I don't know whether any of us has encountered this kind of problem before
in developing Ruby C extension.  The problem is the interaction between
memory allocation, the garbage collector (gc), and the mark
functions.  And I think this can occur only in struct/class containing
another struct/class.

This problem can occur only with a slight chance.  However, in my case, a
code that has been running for a while suddenly gives a segmentation fault
gave me a great headache.

The problem is like this.  I have an outer structure, such as

    typedef struct
    {
        void  *data1;
        VALUE data2;
    } sOuter;

which corresponds to an outer class, such as

    obj = Data_Make_Struct (cOuter, sOuter, mark_Outer, free_Outer, ptr);

After creating the outer object, I create an inner object:

    ....
    ptr->data2 = Data_Make_Struct (cInner, sInner, mark_Inner, free, p);
    ....

which corresponds to an inner structure, such as

    typedef struct
    {
        int   data3;
        VALUE data4;
    }

But this is exactly the problem!  After debugging my code, my conclusion
is that because Data_Make_Struct implicitly calls Ruby's ALLOC, which may
result in the invocation of the gc, in the lines above, THE MARK FUNCTIONS
MAY BE CALLED BEFORE THE STRUCT/OBJECT ITSELF IS SETUP PROPERLY, with a
result of segmentation fault.  I have been rather careful by checking the
pointers whether they are NULL in the mark functions (and I initialized
them to NULL), but I don't think it is a foolproof way.
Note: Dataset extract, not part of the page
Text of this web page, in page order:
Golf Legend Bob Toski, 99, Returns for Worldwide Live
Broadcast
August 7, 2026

In the problem above, it just happened that after thousands of
iterations, when Data_Make_Struct (cInner...) was called, the gc is
invoked.  Basically the gc tries to invoke rb_gc_mark (data2), which at
that point still does not contain a valid object.

Right now, the solution is simply to add this line:

    ....
    ptr->data2 = Qnil;
    ptr->data2 = Data_Make_Struct (cInner...);
    ....

I don't know whether this is really all there is to it.  At least, for
people who don't understand, the code may look funny, because it seems
the Qnil assignment is just a waste.  To me, rather than dealing with
these intricacies in a much more complex data structure, probably it is
better just to follow these simple principles:

    1) NEVER use Data_Make_Struct.  Use Data_Wrap_Struct instead.
    2) NEVER use Ruby's ALLOC.  Use, at least, C's malloc instead.
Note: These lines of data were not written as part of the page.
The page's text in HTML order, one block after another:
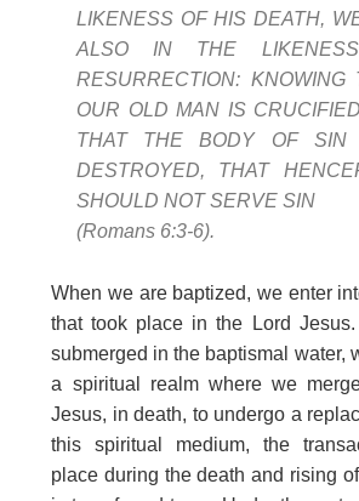
LIKENESS OF HIS DEATH,
ALSO IN THE
RESURRECTION: KNOWING
OUR OLD MAN IS
THAT THE BODY OF SIN
DESTROYED, THAT
SHOULD NOT SERVE SIN
(Romans 6:3-6).
When we are baptized, we enter
that took place in the Lord
submerged in the baptismal water,
a spiritual realm where we
Jesus, in death, to undergo a
this spiritual medium, the
place during the death and rising

Regarding point 1), because Data_Wrap_Struct will not invoke the gc, it is
safer.  Regarding point 2), Ruby's ALLOC may have the same problem as
Data_Wrap_Struct, i.e., we will never know whether the gc will be invoked
at that point or not.  Because the corresponding free function is usually
the C's standard free () function anyway (there is no Ruby's FREE
function), probably it is more consistent to use malloc instead of
ALLOC.  When we use malloc, we know that the gc will not be invoked and we
can proceed in C as usual, without worrying about the gc trigger and
object states.

Finally, probably it is a good idea to remove Data_Make_Struct and ALLOC
from the Ruby C API.  We will not lose any functionality while making the
C extensions safer.

Regards,

Bill